NetIPC ERROR in VT; Job: #J1543; PIN 763; Info: 1The phrase “NetIPC ERROR in VT:Job” is a constant from instance to instance. The job number, pin number and info number will vary however. Substitute wild cards for the variable portions. After substitution, the expression looks as follows:
NetIPC ERROR in VT; Job #<*>; PIN <#>; Info <#>A “*” has replaced the letter J and the job number and “#” have replace the pin numbers and info numbers.
Next, assign variables to the wild card portions. The expression now looks like this:
NetIPC ERROR in VT; Job #<*.sess>; PIN <#.pin>; Info <#.info>After the wild card, place a period and the name of the variable has been placed. The wild card and the variable name must be inside the “ < > “. If this expression matches a message, you can use the variables to print a modified message in the Active Message Browser. For example;
A NetIPC error has occurred in a VT session for Job #<sess> and Pin number <pin>. The info number is <info>
This expression will be displayed with the session number, pin number and info number from the original message. The message has been rewritten to be more user friendly. This is only a brief introduction to the pattern matching language for message filtering. There are more advanced expressions that use inequalities and more complex substitution. The documentation from HP for the OpenView software reviews this. Below is an example of a screen used to specify the above message filter. The whole re-written message scrolls beyond the Message text window.

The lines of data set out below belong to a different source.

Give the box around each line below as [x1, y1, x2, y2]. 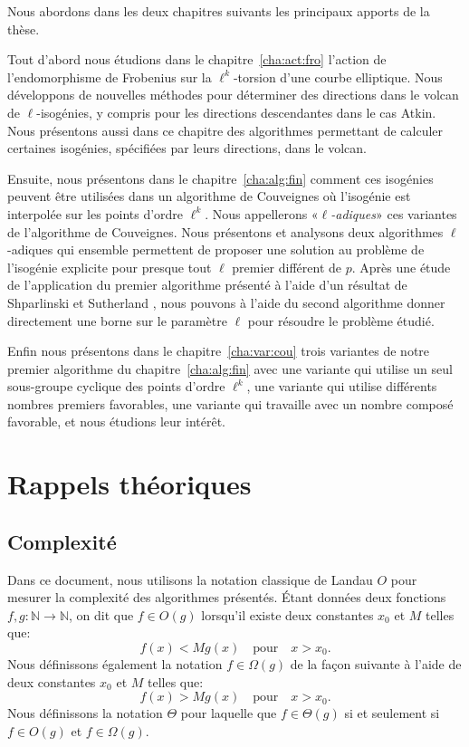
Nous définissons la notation [7, 704, 163, 723]
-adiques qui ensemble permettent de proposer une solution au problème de [7, 240, 425, 259]
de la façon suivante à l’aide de [290, 655, 462, 674]
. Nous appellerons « [205, 204, 319, 223]
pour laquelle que [180, 704, 277, 723]
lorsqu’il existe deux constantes [201, 605, 374, 624]
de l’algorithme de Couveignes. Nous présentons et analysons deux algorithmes [7, 222, 444, 241]
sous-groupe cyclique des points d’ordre [7, 377, 225, 396]
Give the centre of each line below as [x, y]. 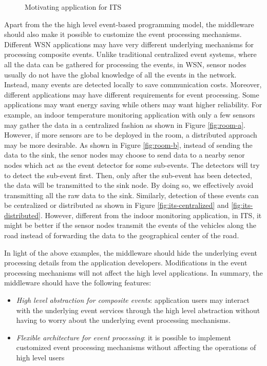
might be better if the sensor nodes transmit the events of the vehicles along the [130, 225]
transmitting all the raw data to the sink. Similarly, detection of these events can [131, 195]
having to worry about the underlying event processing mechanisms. [123, 320]
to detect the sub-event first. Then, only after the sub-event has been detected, [128, 175]
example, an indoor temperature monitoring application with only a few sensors [130, 114]
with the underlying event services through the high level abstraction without [138, 310]
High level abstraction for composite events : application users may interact [133, 300]
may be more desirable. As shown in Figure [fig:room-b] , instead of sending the [128, 145]
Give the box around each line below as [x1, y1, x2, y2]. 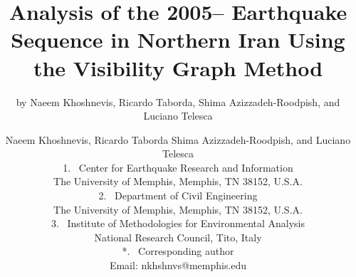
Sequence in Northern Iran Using [11, 25, 345, 54]
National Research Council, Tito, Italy [94, 229, 262, 244]
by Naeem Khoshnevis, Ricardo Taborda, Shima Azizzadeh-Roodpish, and [16, 94, 340, 109]
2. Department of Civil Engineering [98, 188, 258, 203]
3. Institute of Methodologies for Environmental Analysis [51, 216, 305, 231]
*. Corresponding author [122, 244, 234, 258]
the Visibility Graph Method [33, 53, 323, 82]
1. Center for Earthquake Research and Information [63, 160, 293, 174]
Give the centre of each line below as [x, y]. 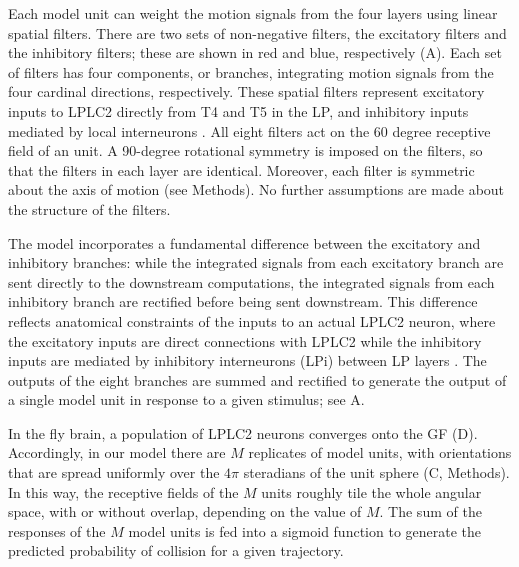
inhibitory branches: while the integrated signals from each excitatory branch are [256, 262]
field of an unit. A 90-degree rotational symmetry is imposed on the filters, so [245, 150]
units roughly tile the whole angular [371, 491]
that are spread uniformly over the [114, 472]
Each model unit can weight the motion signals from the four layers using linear [253, 13]
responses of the [57, 530]
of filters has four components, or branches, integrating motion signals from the [251, 71]
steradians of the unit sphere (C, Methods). [376, 472]
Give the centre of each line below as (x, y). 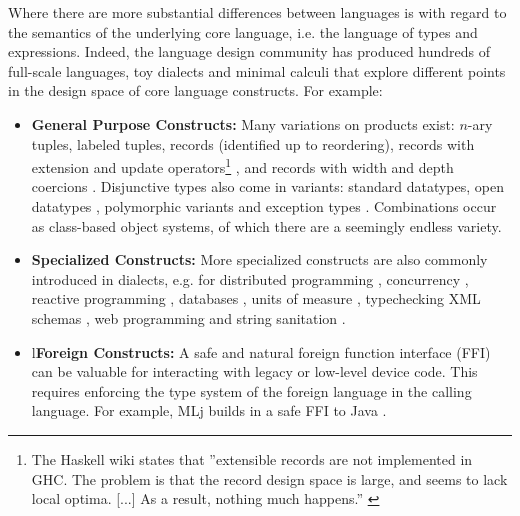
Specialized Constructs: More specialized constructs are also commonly (259, 259)
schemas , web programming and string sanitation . (188, 317)
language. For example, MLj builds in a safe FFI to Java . (209, 410)
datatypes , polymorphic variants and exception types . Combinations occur (264, 206)
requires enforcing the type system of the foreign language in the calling (251, 390)
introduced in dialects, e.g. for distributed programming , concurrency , (250, 278)
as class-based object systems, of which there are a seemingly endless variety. (266, 225)
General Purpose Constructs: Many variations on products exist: (243, 123)
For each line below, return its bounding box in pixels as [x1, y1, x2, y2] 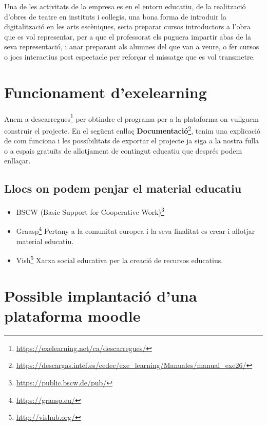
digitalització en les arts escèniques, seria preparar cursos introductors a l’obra [4, 21, 251, 32]
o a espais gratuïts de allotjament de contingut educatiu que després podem [4, 145, 242, 156]
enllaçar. [4, 155, 31, 166]
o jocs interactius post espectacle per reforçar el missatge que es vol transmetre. [4, 51, 255, 62]
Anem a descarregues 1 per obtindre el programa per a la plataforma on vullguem [4, 112, 259, 124]
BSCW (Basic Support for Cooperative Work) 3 [16, 205, 164, 217]
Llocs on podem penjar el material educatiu [4, 180, 242, 196]
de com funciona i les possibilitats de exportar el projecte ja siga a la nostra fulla [4, 135, 259, 146]
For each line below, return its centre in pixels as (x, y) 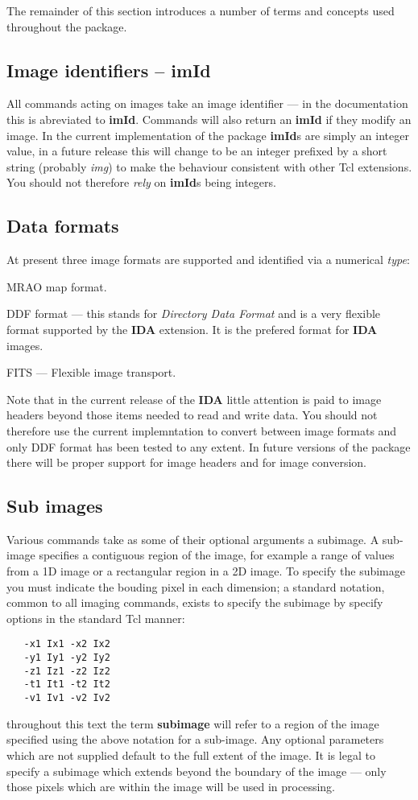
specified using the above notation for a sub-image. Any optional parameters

Harvard Pilgrim employees over 350 message filters in the console filter template for the HP3000. About 120 pass messages to the Active Message Browser and the rest suppress messages.
From our experience I would like to offer the following tips and warning concerning message filters.
QA in OpenView should not be overlooked. If no messages appeared on an HP3000 console for even five minutes, this would appear strange to most Operators. This is especially true on busy systems. But what if no messages for a particular system are seen in OpenView. Since we only allow important messages to be displayed, no messages might mean everything is fine and nothing needs attention. How can you be sure this is the case?
I would recommend sending test messages to the OpenView agent on regular basis. Depending on your operation, you might want to send a series of test messages daily. Unexpected messages are the most important messages to test. Send a tellop message that contains a string that is not matched by any message filter. Is it displayed? Hopefully it is. You don’t want to miss any important but unexpected messages.
To test the message filters, run a job that send messages to the console that contain critical phrases. You can also place test entries in a logfile and test your logfile readers. It is also important to test your notification systems like computer generated beeper messages, automatic helpdesk tickets or E-mail messages. You should do this to have more confidence that your system work when you need it.